During an APEC security display at Sydney’s Holsworthy Barracks last December, SAS troops with high-powered machine guns and wearing gas masks stormed buildings and took aim at targets. Photos from the display on-line at the Department of Defence Media Room show SAS troops breaking down doors of homes and pointing weapons at the camera. (http://www.defence.gov.au/media/download/2006/Dec/20061213.cfm)
During the 2000 Sydney Olympics and the 2006 Melbourne Commonwealth Games, thousands of troops, including SAS commandos, were deployed, but mostly behind the scenes. During US President Bush’s 2003 visit to Canberra, air force jets also flew overhead, enforcing a “no-fly” zone.
Both the Olympics and the Commonwealth Games became pretexts for the passage of legislation giving the federal government and the Australian Defence Force (ADF) explicit powers, for the first time in Australian history, to call out troops to put down “domestic violence”.
Last year’s changes to the Defence Act gave ADF personnel extraordinary domestic powers, including to interrogate civilians and seize documents. Troops now have legally protected rights to use lethal force, including to shoot down passenger aircraft. In the event of civilian deaths or injuries, a new defence of “superior orders” protects soldiers, except if the orders were “manifestly unlawful”.
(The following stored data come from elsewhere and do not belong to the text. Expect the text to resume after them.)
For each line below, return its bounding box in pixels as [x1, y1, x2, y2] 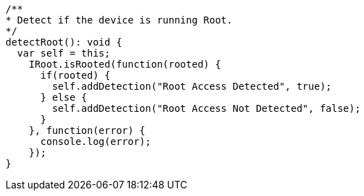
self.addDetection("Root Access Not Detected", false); [52, 103, 361, 114]
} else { [40, 92, 88, 103]
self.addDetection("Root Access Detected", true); [52, 81, 332, 92]
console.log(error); [40, 136, 151, 147]
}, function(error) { [28, 125, 146, 136]
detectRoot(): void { [6, 37, 122, 48]
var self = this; [17, 48, 111, 59]
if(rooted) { [40, 70, 111, 81]
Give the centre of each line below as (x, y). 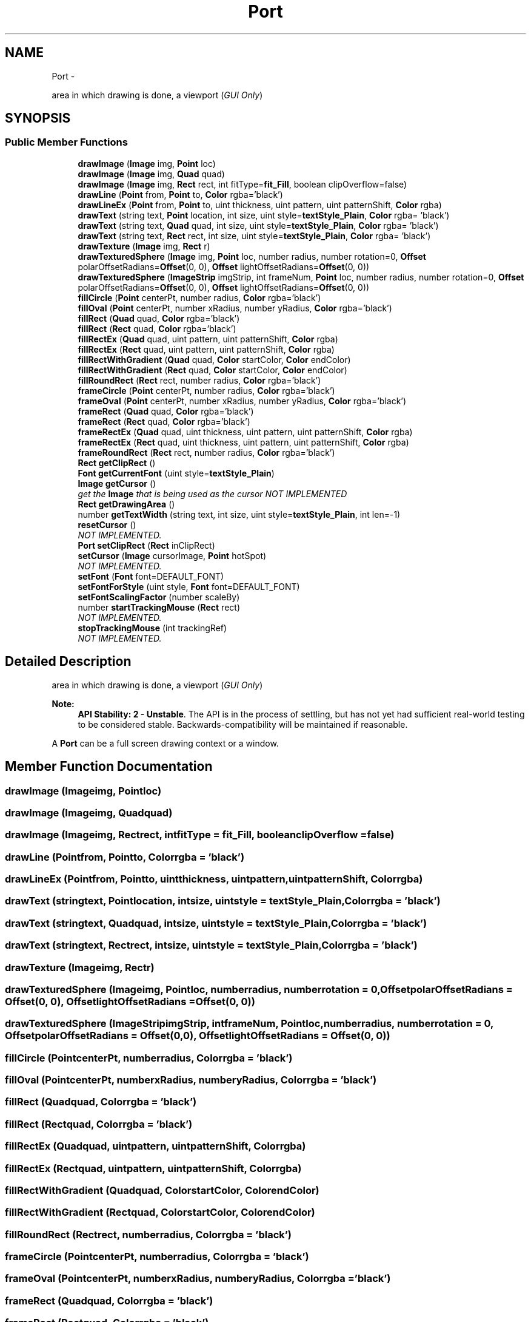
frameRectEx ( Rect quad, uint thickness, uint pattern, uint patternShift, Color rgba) (243, 442)
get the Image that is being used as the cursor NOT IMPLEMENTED (212, 493)
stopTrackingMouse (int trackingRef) (152, 628)
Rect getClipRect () (117, 463)
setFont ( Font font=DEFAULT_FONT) (151, 576)
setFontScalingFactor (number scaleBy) (159, 597)
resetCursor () (107, 524)
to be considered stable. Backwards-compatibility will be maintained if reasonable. (243, 724)
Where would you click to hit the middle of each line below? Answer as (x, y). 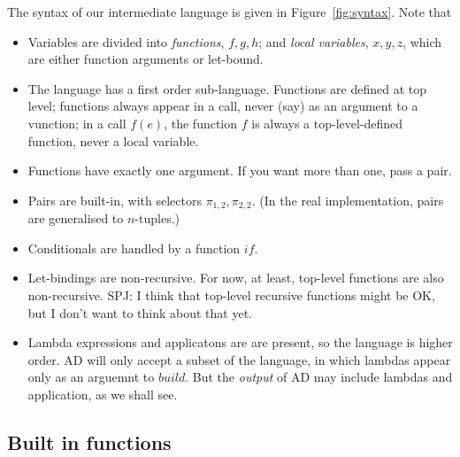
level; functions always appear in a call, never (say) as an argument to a (223, 106)
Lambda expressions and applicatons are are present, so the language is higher (240, 342)
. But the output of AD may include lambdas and (319, 377)
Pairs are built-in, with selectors (115, 200)
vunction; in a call (77, 123)
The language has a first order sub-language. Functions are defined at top (227, 88)
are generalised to (76, 218)
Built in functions (89, 442)
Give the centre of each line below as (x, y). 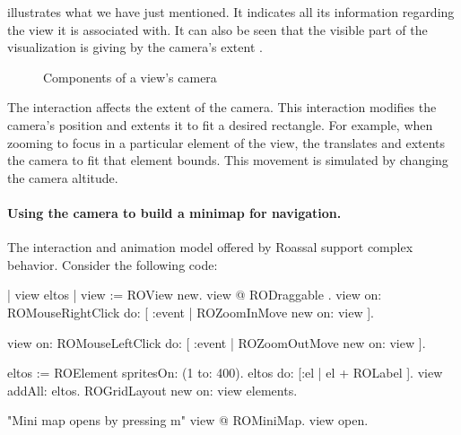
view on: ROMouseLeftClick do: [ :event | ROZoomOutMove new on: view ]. (217, 342)
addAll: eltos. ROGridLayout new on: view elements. (152, 390)
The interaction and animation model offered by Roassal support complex (210, 247)
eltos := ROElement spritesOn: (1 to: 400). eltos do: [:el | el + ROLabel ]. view (225, 373)
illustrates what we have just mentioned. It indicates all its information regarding (231, 12)
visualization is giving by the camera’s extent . (135, 47)
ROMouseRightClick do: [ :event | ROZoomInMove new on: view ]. (191, 312)
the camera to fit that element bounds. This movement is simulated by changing (228, 160)
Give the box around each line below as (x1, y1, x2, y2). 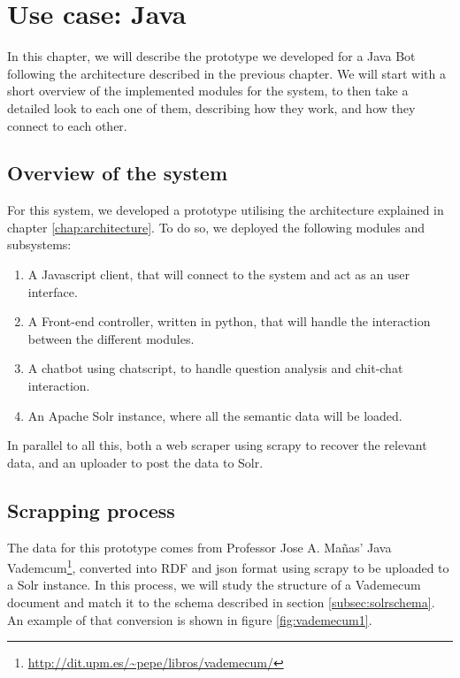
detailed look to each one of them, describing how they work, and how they (7, 98, 416, 117)
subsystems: (7, 235, 72, 254)
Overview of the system (7, 159, 228, 187)
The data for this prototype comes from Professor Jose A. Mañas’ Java (7, 537, 392, 556)
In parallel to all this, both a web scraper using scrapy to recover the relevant (7, 436, 427, 454)
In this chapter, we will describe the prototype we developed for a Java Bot (7, 47, 416, 65)
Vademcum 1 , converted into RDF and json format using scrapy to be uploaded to (7, 556, 449, 576)
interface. (27, 282, 78, 301)
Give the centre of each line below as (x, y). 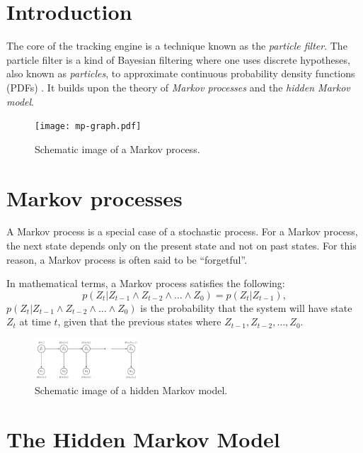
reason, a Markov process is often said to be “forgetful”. (127, 259)
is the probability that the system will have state (246, 307)
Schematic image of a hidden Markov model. (131, 390)
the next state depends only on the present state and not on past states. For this (181, 246)
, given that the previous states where (139, 321)
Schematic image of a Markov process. (117, 149)
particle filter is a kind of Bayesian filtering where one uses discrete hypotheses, (178, 59)
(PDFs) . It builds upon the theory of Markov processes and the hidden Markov (178, 87)
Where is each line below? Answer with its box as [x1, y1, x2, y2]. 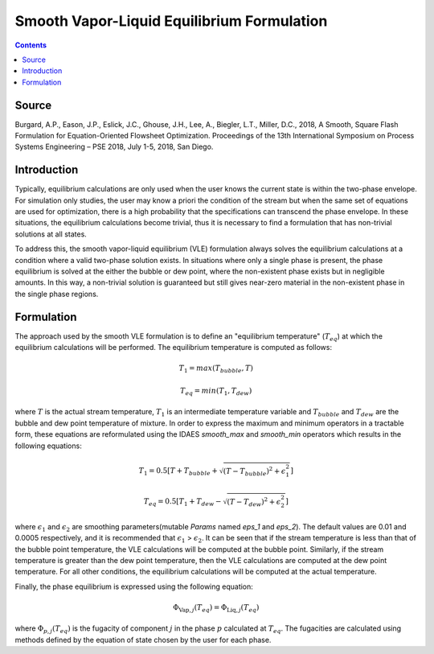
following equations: [14, 441, 82, 450]
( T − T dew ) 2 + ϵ [227, 496, 281, 508]
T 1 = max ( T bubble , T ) [178, 364, 253, 375]
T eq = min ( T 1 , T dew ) [179, 386, 252, 397]
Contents [14, 40, 47, 50]
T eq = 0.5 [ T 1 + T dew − [143, 496, 222, 508]
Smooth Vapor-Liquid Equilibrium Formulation [14, 12, 328, 30]
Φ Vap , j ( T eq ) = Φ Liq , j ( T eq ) [173, 603, 260, 614]
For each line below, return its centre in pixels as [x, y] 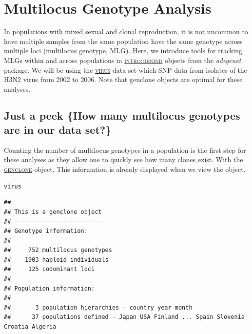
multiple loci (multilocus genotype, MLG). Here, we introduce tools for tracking [123, 51]
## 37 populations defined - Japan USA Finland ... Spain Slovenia [124, 317]
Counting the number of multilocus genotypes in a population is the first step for [125, 150]
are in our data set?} [58, 130]
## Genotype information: [46, 231]
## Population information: [49, 288]
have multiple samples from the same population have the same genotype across [123, 41]
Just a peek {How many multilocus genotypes [122, 115]
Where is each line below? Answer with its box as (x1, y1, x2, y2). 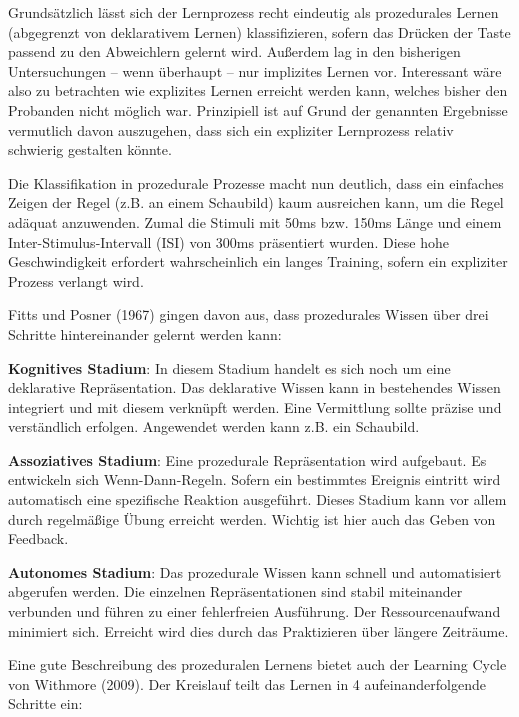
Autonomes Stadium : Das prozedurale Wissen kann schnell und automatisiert (8, 561, 502, 582)
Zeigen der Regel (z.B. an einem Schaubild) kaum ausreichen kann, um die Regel (8, 192, 504, 213)
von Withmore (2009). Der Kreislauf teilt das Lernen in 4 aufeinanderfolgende (8, 673, 486, 694)
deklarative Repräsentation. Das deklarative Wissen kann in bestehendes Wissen (8, 377, 501, 398)
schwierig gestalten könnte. (8, 139, 172, 160)
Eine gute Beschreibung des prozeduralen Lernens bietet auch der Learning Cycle (8, 654, 507, 675)
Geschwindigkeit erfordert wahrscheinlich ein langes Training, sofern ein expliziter (8, 251, 508, 272)
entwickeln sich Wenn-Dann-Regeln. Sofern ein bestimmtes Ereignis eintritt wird (8, 469, 501, 490)
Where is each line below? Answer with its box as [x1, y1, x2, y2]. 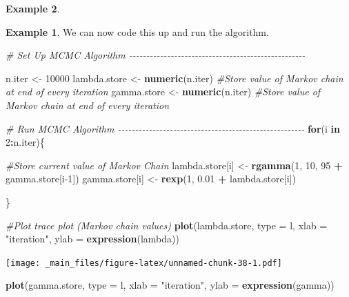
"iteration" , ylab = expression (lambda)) [6, 231, 179, 246]
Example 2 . [6, 1, 60, 15]
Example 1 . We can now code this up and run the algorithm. [6, 24, 269, 39]
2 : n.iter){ [6, 135, 45, 149]
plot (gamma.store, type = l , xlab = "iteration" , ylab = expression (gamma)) [6, 278, 335, 292]
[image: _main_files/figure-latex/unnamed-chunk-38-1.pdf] [6, 258, 282, 268]
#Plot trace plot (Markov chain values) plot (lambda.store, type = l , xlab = [6, 218, 328, 232]
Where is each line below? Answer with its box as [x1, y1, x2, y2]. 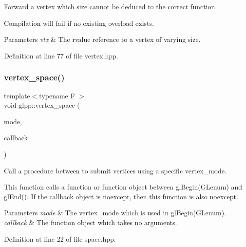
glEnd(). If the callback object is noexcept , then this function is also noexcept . [4, 191, 238, 201]
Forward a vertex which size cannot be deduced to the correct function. [4, 1, 217, 11]
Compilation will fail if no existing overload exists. [4, 18, 154, 28]
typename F [39, 90, 75, 100]
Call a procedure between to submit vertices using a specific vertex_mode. [4, 165, 227, 175]
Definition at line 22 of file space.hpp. [4, 233, 116, 244]
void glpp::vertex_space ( [4, 100, 80, 110]
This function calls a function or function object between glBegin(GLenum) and [4, 182, 243, 192]
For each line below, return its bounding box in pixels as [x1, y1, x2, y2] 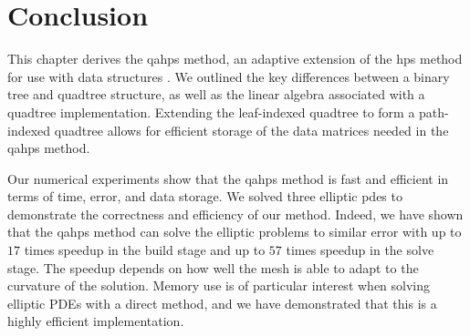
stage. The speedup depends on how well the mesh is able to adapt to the [7, 258, 419, 277]
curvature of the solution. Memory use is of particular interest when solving [7, 276, 431, 295]
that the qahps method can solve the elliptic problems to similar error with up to [7, 222, 462, 241]
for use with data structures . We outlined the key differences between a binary [7, 66, 450, 86]
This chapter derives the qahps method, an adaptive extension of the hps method [7, 49, 463, 68]
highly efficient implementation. [7, 311, 184, 331]
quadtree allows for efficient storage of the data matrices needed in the [54, 120, 449, 139]
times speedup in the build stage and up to [24, 240, 266, 260]
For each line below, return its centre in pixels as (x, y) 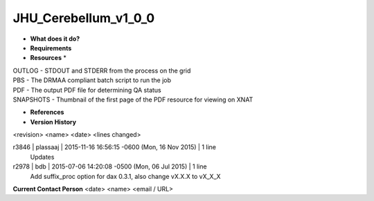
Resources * (48, 58)
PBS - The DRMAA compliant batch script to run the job (92, 80)
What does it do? (55, 39)
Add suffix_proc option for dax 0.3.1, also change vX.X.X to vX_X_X (125, 176)
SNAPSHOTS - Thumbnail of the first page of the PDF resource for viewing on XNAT (133, 99)
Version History (53, 122)
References (47, 112)
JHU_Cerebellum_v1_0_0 (84, 18)
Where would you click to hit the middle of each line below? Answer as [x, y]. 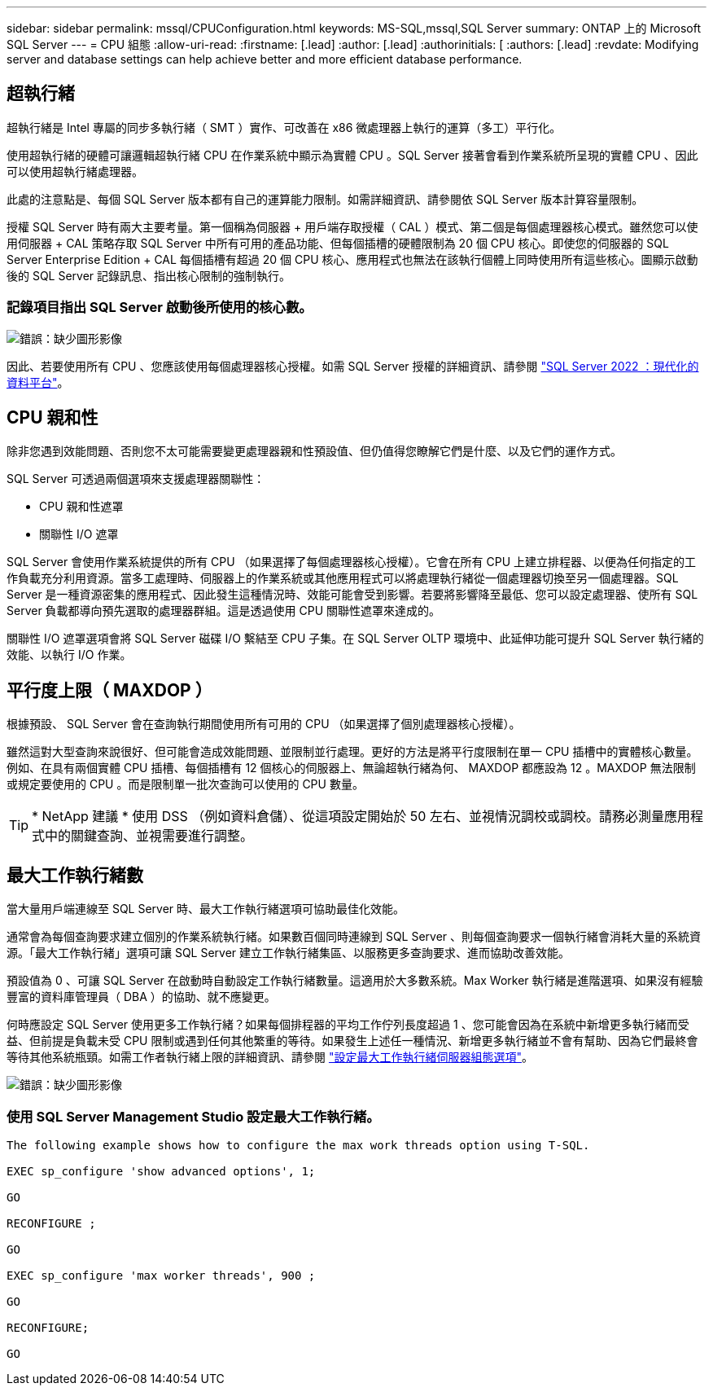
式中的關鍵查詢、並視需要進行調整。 [143, 836]
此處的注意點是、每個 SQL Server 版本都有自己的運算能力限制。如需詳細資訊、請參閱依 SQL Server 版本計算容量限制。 [325, 199]
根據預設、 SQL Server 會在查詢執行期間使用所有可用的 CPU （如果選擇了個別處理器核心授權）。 [264, 724]
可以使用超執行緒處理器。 [75, 171]
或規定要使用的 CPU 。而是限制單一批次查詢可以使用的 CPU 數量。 [185, 784]
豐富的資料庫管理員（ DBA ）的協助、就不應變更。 [141, 997]
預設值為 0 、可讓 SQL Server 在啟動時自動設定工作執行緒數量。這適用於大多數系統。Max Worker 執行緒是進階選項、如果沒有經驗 [355, 981]
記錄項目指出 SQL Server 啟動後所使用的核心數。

The prime minister acting alone can now order soldiers onto the streets, if he thinks “critical infrastructure” or a “Commonwealth interest” is threatened by undefined “domestic violence”. The government can also give the Chief of the Armed Forces standing orders to activate the military whenever he thinks it necessary.
No callout order need be in writing. Nor does any notice have to be given to the public or parliament. Thus, ordinary people may be confronted by troops on the streets, or on their doorstep, without knowing that a call-out has been ordered. Moreover, few people know about these powers, because last year’s amendments were passed with the Labor Party’s support with virtually no debate.
These provisions trample over the basic political, constitutional and legal principle—dating back to the overthrow of Charles I in Britain in the seventeenth century—against using the armed forces to deal with civilian disturbances.
The public is being conditioned to accept an ever-wider use of the military against civilians. More police-military exercises are being staged in the lead-up to the APEC summit, including a current fortnight-long operation codenamed Blue Luminary 2. Media reporters were this week treated to a display of police commandos arriving in the Botanic Gardens via helicopters. Such was the “security” atmosphere that a Botanic Gardens worker, with hedge trimmer in hand, was hustled away from the area by police and men in dark suits.
The APEC operation is part of a wider assault on basic democratic rights under the guise of combatting terrorism. Since 2002, the federal and state governments have combined to impose a raft of measures that would have been previously unimaginable, such as detention without trial, the outlawing of selected political groups, semi-secret trials and far-reaching sedition laws.